(Beginning of Exercise data)

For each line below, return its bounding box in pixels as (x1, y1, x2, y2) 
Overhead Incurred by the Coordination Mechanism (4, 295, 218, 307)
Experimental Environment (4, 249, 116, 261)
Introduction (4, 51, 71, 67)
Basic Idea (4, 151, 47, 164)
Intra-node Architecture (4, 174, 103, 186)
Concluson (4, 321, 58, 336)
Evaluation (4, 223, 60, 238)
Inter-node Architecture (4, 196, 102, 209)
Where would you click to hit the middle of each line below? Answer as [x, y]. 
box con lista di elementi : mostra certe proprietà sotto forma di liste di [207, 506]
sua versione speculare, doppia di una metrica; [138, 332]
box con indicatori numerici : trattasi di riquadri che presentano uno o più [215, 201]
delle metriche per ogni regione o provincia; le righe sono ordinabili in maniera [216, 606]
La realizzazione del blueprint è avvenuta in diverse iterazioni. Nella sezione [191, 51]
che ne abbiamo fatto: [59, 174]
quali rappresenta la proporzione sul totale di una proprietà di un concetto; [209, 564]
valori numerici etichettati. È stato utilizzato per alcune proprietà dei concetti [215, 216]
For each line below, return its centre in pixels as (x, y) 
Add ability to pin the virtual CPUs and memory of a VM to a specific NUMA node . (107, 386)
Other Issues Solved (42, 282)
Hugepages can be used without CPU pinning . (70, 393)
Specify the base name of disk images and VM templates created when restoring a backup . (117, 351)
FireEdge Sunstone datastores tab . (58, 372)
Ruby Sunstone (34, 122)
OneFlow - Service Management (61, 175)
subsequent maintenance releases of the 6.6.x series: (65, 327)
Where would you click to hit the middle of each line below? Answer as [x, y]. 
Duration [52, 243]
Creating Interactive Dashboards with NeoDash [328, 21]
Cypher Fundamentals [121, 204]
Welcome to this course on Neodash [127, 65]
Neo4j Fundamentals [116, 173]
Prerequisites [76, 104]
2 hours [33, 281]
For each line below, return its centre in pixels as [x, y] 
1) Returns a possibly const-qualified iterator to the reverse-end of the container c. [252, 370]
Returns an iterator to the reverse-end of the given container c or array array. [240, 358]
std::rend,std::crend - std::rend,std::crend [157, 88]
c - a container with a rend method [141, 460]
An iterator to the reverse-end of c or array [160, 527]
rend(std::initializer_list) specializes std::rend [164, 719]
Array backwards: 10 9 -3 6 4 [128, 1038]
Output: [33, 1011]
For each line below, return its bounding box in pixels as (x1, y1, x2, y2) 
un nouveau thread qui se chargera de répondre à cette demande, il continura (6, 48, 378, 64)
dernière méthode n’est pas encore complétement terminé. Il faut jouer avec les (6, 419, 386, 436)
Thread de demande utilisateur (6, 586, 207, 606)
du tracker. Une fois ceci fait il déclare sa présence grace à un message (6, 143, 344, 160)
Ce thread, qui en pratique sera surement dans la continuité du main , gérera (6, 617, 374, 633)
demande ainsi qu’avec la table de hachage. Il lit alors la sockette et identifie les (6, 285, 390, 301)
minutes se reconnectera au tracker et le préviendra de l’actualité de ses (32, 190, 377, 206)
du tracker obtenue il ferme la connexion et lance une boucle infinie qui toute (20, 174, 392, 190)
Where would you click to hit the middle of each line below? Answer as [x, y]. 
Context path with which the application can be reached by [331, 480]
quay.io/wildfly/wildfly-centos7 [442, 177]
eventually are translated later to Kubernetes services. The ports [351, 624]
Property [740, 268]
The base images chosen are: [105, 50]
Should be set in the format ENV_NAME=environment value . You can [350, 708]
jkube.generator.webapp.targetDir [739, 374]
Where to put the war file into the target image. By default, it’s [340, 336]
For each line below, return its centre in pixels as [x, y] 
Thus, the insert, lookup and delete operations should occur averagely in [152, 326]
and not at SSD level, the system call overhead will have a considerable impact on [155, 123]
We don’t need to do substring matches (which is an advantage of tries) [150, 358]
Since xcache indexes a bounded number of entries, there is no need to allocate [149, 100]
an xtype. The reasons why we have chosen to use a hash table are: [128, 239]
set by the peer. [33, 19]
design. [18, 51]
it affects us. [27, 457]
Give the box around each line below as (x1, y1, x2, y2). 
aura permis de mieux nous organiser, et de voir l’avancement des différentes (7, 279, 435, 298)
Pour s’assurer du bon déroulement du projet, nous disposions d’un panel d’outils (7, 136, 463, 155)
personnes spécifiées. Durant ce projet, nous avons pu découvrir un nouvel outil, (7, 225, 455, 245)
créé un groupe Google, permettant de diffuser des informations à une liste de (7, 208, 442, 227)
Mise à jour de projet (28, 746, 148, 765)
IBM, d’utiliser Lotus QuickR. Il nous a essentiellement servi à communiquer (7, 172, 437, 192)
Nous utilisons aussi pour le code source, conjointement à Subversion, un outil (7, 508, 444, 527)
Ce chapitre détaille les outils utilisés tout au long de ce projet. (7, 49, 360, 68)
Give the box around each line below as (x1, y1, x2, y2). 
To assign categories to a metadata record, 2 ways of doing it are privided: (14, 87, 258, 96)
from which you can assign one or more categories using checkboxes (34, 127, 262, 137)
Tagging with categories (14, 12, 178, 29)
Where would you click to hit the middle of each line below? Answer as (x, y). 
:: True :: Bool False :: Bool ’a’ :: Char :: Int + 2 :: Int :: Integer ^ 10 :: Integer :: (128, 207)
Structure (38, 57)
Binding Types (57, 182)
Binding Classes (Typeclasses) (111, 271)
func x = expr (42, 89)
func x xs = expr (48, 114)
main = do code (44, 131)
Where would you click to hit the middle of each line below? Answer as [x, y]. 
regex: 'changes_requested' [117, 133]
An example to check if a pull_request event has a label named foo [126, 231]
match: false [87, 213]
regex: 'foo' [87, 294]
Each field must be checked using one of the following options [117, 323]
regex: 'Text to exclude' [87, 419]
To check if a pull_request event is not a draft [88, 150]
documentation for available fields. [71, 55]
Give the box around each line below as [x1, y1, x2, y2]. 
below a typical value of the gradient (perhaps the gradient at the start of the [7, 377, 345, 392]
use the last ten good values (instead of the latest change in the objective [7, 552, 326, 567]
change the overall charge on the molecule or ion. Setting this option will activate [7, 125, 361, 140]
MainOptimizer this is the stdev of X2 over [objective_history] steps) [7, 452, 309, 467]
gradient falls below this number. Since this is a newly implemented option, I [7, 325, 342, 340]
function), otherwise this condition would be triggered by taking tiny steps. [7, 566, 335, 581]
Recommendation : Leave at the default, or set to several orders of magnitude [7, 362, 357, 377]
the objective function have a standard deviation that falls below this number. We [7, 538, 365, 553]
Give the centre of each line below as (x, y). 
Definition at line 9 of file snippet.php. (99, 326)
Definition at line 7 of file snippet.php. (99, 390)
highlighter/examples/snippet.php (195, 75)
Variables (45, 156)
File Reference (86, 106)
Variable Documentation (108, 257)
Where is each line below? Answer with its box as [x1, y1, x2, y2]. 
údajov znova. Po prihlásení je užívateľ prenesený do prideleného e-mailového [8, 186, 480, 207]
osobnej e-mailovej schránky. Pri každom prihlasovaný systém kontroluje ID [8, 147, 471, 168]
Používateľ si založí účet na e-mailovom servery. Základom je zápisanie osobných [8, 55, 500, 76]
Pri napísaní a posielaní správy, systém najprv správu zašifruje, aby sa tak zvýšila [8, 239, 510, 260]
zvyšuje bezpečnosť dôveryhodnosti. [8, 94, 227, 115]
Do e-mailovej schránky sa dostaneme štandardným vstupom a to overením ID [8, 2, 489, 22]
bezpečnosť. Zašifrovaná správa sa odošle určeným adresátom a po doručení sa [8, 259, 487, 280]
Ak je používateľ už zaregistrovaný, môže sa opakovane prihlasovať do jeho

(End of Exercise data)

[What is being asked]: All the data above should be restated in full, exactly.

[Solution to the exercise]:
For each line below, return its bounding box in pixels as (x1, y1, x2, y2) 
Overhead Incurred by the Coordination Mechanism (4, 295, 218, 307)
Experimental Environment (4, 249, 116, 261)
Introduction (4, 51, 71, 67)
Basic Idea (4, 151, 47, 164)
Intra-node Architecture (4, 174, 103, 186)
Concluson (4, 321, 58, 336)
Evaluation (4, 223, 60, 238)
Inter-node Architecture (4, 196, 102, 209)
Where would you click to hit the middle of each line below? Answer as [x, y]. 
box con lista di elementi : mostra certe proprietà sotto forma di liste di [207, 506]
sua versione speculare, doppia di una metrica; [138, 332]
box con indicatori numerici : trattasi di riquadri che presentano uno o più [215, 201]
delle metriche per ogni regione o provincia; le righe sono ordinabili in maniera [216, 606]
La realizzazione del blueprint è avvenuta in diverse iterazioni. Nella sezione [191, 51]
che ne abbiamo fatto: [59, 174]
quali rappresenta la proporzione sul totale di una proprietà di un concetto; [209, 564]
valori numerici etichettati. È stato utilizzato per alcune proprietà dei concetti [215, 216]
For each line below, return its centre in pixels as (x, y) 
Add ability to pin the virtual CPUs and memory of a VM to a specific NUMA node . (107, 386)
Other Issues Solved (42, 282)
Hugepages can be used without CPU pinning . (70, 393)
Specify the base name of disk images and VM templates created when restoring a backup . (117, 351)
FireEdge Sunstone datastores tab . (58, 372)
Ruby Sunstone (34, 122)
OneFlow - Service Management (61, 175)
subsequent maintenance releases of the 6.6.x series: (65, 327)
Where would you click to hit the middle of each line below? Answer as [x, y]. 
Duration [52, 243]
Creating Interactive Dashboards with NeoDash [328, 21]
Cypher Fundamentals [121, 204]
Welcome to this course on Neodash [127, 65]
Neo4j Fundamentals [116, 173]
Prerequisites [76, 104]
2 hours [33, 281]
For each line below, return its centre in pixels as [x, y] 
1) Returns a possibly const-qualified iterator to the reverse-end of the container c. [252, 370]
Returns an iterator to the reverse-end of the given container c or array array. [240, 358]
std::rend,std::crend - std::rend,std::crend [157, 88]
c - a container with a rend method [141, 460]
An iterator to the reverse-end of c or array [160, 527]
rend(std::initializer_list) specializes std::rend [164, 719]
Array backwards: 10 9 -3 6 4 [128, 1038]
Output: [33, 1011]
For each line below, return its bounding box in pixels as (x1, y1, x2, y2) 
un nouveau thread qui se chargera de répondre à cette demande, il continura (6, 48, 378, 64)
dernière méthode n’est pas encore complétement terminé. Il faut jouer avec les (6, 419, 386, 436)
Thread de demande utilisateur (6, 586, 207, 606)
du tracker. Une fois ceci fait il déclare sa présence grace à un message (6, 143, 344, 160)
Ce thread, qui en pratique sera surement dans la continuité du main , gérera (6, 617, 374, 633)
demande ainsi qu’avec la table de hachage. Il lit alors la sockette et identifie les (6, 285, 390, 301)
minutes se reconnectera au tracker et le préviendra de l’actualité de ses (32, 190, 377, 206)
du tracker obtenue il ferme la connexion et lance une boucle infinie qui toute (20, 174, 392, 190)
Where would you click to hit the middle of each line below? Answer as [x, y]. 
Context path with which the application can be reached by [331, 480]
quay.io/wildfly/wildfly-centos7 [442, 177]
eventually are translated later to Kubernetes services. The ports [351, 624]
Property [740, 268]
The base images chosen are: [105, 50]
Should be set in the format ENV_NAME=environment value . You can [350, 708]
jkube.generator.webapp.targetDir [739, 374]
Where to put the war file into the target image. By default, it’s [340, 336]
For each line below, return its centre in pixels as [x, y] 
Thus, the insert, lookup and delete operations should occur averagely in [152, 326]
and not at SSD level, the system call overhead will have a considerable impact on [155, 123]
We don’t need to do substring matches (which is an advantage of tries) [150, 358]
Since xcache indexes a bounded number of entries, there is no need to allocate [149, 100]
an xtype. The reasons why we have chosen to use a hash table are: [128, 239]
set by the peer. [33, 19]
design. [18, 51]
it affects us. [27, 457]
Give the box around each line below as (x1, y1, x2, y2). 
aura permis de mieux nous organiser, et de voir l’avancement des différentes (7, 279, 435, 298)
Pour s’assurer du bon déroulement du projet, nous disposions d’un panel d’outils (7, 136, 463, 155)
personnes spécifiées. Durant ce projet, nous avons pu découvrir un nouvel outil, (7, 225, 455, 245)
créé un groupe Google, permettant de diffuser des informations à une liste de (7, 208, 442, 227)
Mise à jour de projet (28, 746, 148, 765)
IBM, d’utiliser Lotus QuickR. Il nous a essentiellement servi à communiquer (7, 172, 437, 192)
Nous utilisons aussi pour le code source, conjointement à Subversion, un outil (7, 508, 444, 527)
Ce chapitre détaille les outils utilisés tout au long de ce projet. (7, 49, 360, 68)
Give the box around each line below as (x1, y1, x2, y2). 
To assign categories to a metadata record, 2 ways of doing it are privided: (14, 87, 258, 96)
from which you can assign one or more categories using checkboxes (34, 127, 262, 137)
Tagging with categories (14, 12, 178, 29)
Where would you click to hit the middle of each line below? Answer as (x, y). 
:: True :: Bool False :: Bool ’a’ :: Char :: Int + 2 :: Int :: Integer ^ 10 :: Integer :: (128, 207)
Structure (38, 57)
Binding Types (57, 182)
Binding Classes (Typeclasses) (111, 271)
func x = expr (42, 89)
func x xs = expr (48, 114)
main = do code (44, 131)
Where would you click to hit the middle of each line below? Answer as [x, y]. 
regex: 'changes_requested' [117, 133]
An example to check if a pull_request event has a label named foo [126, 231]
match: false [87, 213]
regex: 'foo' [87, 294]
Each field must be checked using one of the following options [117, 323]
regex: 'Text to exclude' [87, 419]
To check if a pull_request event is not a draft [88, 150]
documentation for available fields. [71, 55]
Give the box around each line below as [x1, y1, x2, y2]. 
below a typical value of the gradient (perhaps the gradient at the start of the [7, 377, 345, 392]
use the last ten good values (instead of the latest change in the objective [7, 552, 326, 567]
change the overall charge on the molecule or ion. Setting this option will activate [7, 125, 361, 140]
MainOptimizer this is the stdev of X2 over [objective_history] steps) [7, 452, 309, 467]
gradient falls below this number. Since this is a newly implemented option, I [7, 325, 342, 340]
function), otherwise this condition would be triggered by taking tiny steps. [7, 566, 335, 581]
Recommendation : Leave at the default, or set to several orders of magnitude [7, 362, 357, 377]
the objective function have a standard deviation that falls below this number. We [7, 538, 365, 553]
Give the centre of each line below as (x, y). 
Definition at line 9 of file snippet.php. (99, 326)
Definition at line 7 of file snippet.php. (99, 390)
highlighter/examples/snippet.php (195, 75)
Variables (45, 156)
File Reference (86, 106)
Variable Documentation (108, 257)
Where is each line below? Answer with its box as [x1, y1, x2, y2]. 
údajov znova. Po prihlásení je užívateľ prenesený do prideleného e-mailového [8, 186, 480, 207]
osobnej e-mailovej schránky. Pri každom prihlasovaný systém kontroluje ID [8, 147, 471, 168]
Používateľ si založí účet na e-mailovom servery. Základom je zápisanie osobných [8, 55, 500, 76]
Pri napísaní a posielaní správy, systém najprv správu zašifruje, aby sa tak zvýšila [8, 239, 510, 260]
zvyšuje bezpečnosť dôveryhodnosti. [8, 94, 227, 115]
Do e-mailovej schránky sa dostaneme štandardným vstupom a to overením ID [8, 2, 489, 22]
bezpečnosť. Zašifrovaná správa sa odošle určeným adresátom a po doručení sa [8, 259, 487, 280]
Ak je používateľ už zaregistrovaný, môže sa opakovane prihlasovať do jeho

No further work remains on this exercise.